Fukushima-Betreiber Tepco gibt zu, was Experten schon vermuteten. Greenpeace spricht von Gefährdung von Menschenleben

Tokio/Hamburg. Die schlimmen Befürchtungen wurden bestätigt: In allen drei aktiven Reaktoren der japanischen Atomruine Fukushima hat schon kurz nach dem Erdbeben im März eine Kernschmelze eingesetzt. Der Kraftwerksbetreiber Tepco gab das erst gestern zu. Die geschmolzene Masse werde aber ausreichend gekühlt und die Lage sei stabil, betonte Tepco. Experten hatten bereits vermutet, dass es eine teilweise Kernschmelze nicht nur im ersten Reaktor, sondern auch in den Blöcken 2 und 3 von Fukushima 1 gegeben hatte. Greenpeace sieht für die Gesundheit der Menschen in Japan eine hohe Gefährdung und bezeichnet das Handeln der japanischen Regierung als unverantwortlich. "Die Erweiterung der Evakuierungszone erfolgte eindeutig zu spät, die Erhöhung von Grenzwerten für Strahlenbelastung durch die japanische Regierung zeigt deutlich, dass sie nicht weiß, wie sie die Probleme in den Griff bekommen soll", sagte Christoph von Lieven, Strahlenexperte der Umweltschutzorganisation, dem Abendblatt. Grenzwerte für gefährliche Stoffe oder hier Nuklearbelastung wider besseres Wissen zu erhöhen hieße Gesundheit und eventuell sogar Menschenleben zu gefährden.
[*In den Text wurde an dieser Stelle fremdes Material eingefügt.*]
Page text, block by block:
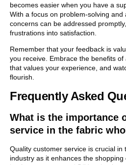
becomes easier when you have a
With a focus on problem-solving and
concerns can be addressed
frustrations into satisfaction.
Remember that your feedback is
you receive. Embrace the benefits
that values your experience, and
flourish.
Frequently Asked
What is the importance
service in the fabric
Quality customer service is crucial in
industry as it enhances the
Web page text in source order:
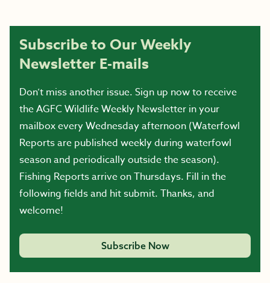
Subscribe to Our Weekly
Newsletter E-mails
Don’t miss another issue. Sign up now to receive
the AGFC Wildlife Weekly Newsletter in your
mailbox every Wednesday afternoon (Waterfowl
Reports are published weekly during waterfowl
season and periodically outside the season).
Fishing Reports arrive on Thursdays. Fill in the
following fields and hit submit. Thanks, and
welcome!
Subscribe Now
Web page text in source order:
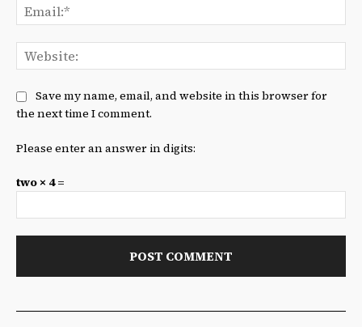
Save my name, email, and website in this browser for
the next time I comment.
Please enter an answer in digits:
two × 4 =
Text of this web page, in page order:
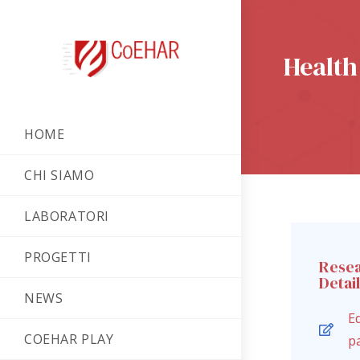
HOME
CHI SIAMO
LABORATORI
PROGETTI
NEWS
COEHAR PLAY
Detail
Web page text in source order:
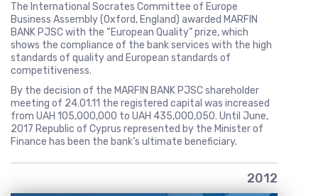
The International Socrates Committee of Europe
Business Assembly (Oxford, England) awarded MARFIN
BANK PJSC with the “European Quality” prize, which
shows the compliance of the bank services with the high
standards of quality and European standards of
competitiveness.
By the decision of the MARFIN BANK PJSC shareholder
meeting of 24.01.11 the registered capital was increased
from UAH 105,000,000 to UAH 435,000,050. Until June,
2017 Republic of Cyprus represented by the Minister of
Finance has been the bank’s ultimate beneficiary.
2012

"Ein Staatsapparat, der so reagiert, erfüllt eine seiner Grundfunktionen, den Schutz der dort lebenden Menschen, nicht mehr", sagte von Lieven. "Nehmen Sie die Heraufsetzung des Strahlengrenzwertes für alle, auch für Grundschulkinder, in Fukushima auf 20 Millisievert pro Jahr. Dieser Grenzwert entspricht der Dosis, die ein erwachsener AKW-Mitarbeiter in Deutschland jährlich aufnehmen darf. Für die allgemeine Bevölkerung in Deutschland gilt ein Grenzwert von einem Millisievert pro Jahr als zumutbare Zusatzbelastung zur Hintergrundstrahlung durch AKWs. Das Unverantwortliche an der Entscheidung der Regierung wird unter anderem dadurch sehr deutlich, dass Kinder aufgrund ihres Wachstums und der erhöhten Zellteilung besonders sensibel auf Strahlung reagieren."

Auch die zögerliche Ausweitung der Evakuierungszone, die erst unter Druck stattgefunden habe, sei ein Beleg für unverantwortliches Handeln.

Es gibt aber auch Experten, die die Lage nach dem Tepco-Eingeständnis weniger kritisch sehen. "Die Situation in Fukushima wird dadurch nicht gefährlicher", sagte der Leiter des Lehrstuhls für Reaktorsicherheit und -technik der Universität Aachen, Prof. Hans-Josef Allelein. Generell verbessere sich die Lage von Tag zu Tag durch "das Abnehmen der Nachwärmeleistung" - also dadurch, dass der Kernbrennstoff allmählich abkühle. Die größte Gefahr für Fukushima sieht Allelein in einem erneuten Erdbeben. "Das ist der Zustand, den die Fachwelt erwartet hat."

Bisher hatte Tepco lediglich - und sehr spät - eingeräumt, dass in Reaktor 1 die Brennstäbe größtenteils geschmolzen waren und sich die gefährliche Masse nun wahrscheinlich am Boden des Reaktor-Druckbehälters befindet. Auch in den Reaktoren 2 und 3 dürfte aber der größte Teil der Brennstäbe bereits 60 bis 100 Stunden nach dem Beben und dem Tsunami am 11. März geschmolzen und nach unten gelaufen sein. Eine Kernschmelze gilt als besonders gefährlich, weil sich die heiße radioaktive Masse durch die Schutzwände des Reaktors oder den Boden fressen kann.